(Items listed in a dataset)

- - - - - - -

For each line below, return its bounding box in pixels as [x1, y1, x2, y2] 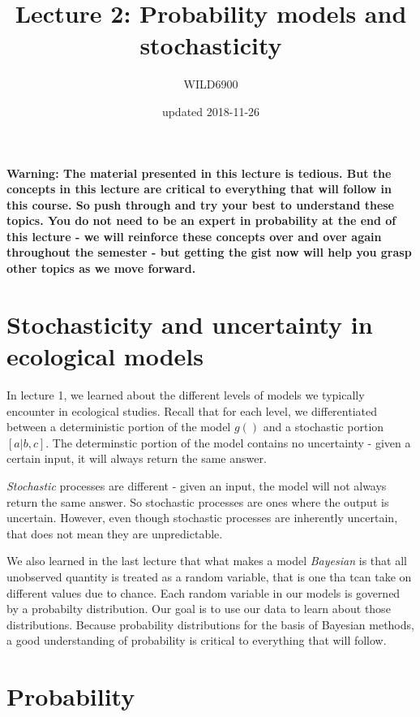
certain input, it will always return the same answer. [6, 450, 267, 467]
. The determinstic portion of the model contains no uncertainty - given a [45, 434, 411, 451]
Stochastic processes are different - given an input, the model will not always [6, 477, 387, 494]
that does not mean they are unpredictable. [6, 525, 223, 542]
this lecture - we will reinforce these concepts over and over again [6, 227, 382, 244]
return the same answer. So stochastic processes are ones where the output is [6, 493, 389, 510]
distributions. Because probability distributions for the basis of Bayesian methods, [6, 615, 414, 633]
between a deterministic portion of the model [6, 418, 231, 435]
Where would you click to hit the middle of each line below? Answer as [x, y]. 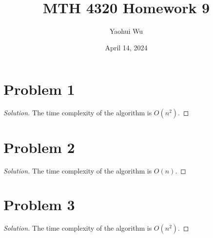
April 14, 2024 [126, 47]
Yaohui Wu [126, 31]
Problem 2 [39, 147]
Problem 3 [39, 205]
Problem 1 [39, 89]

- - - - - - -

### [What needs to be done]
Would you return the data above exactly as written, minus the images?

### [Finished task]
For each line below, return its bounding box in pixels as [x1, y1, x2, y2] 
certain input, it will always return the same answer. [6, 450, 267, 467]
. The determinstic portion of the model contains no uncertainty - given a [45, 434, 411, 451]
Stochastic processes are different - given an input, the model will not always [6, 477, 387, 494]
that does not mean they are unpredictable. [6, 525, 223, 542]
this lecture - we will reinforce these concepts over and over again [6, 227, 382, 244]
return the same answer. So stochastic processes are ones where the output is [6, 493, 389, 510]
distributions. Because probability distributions for the basis of Bayesian methods, [6, 615, 414, 633]
between a deterministic portion of the model [6, 418, 231, 435]
Where would you click to hit the middle of each line below? Answer as [x, y]. 
April 14, 2024 [126, 47]
Yaohui Wu [126, 31]
Problem 2 [39, 147]
Problem 3 [39, 205]
Problem 1 [39, 89]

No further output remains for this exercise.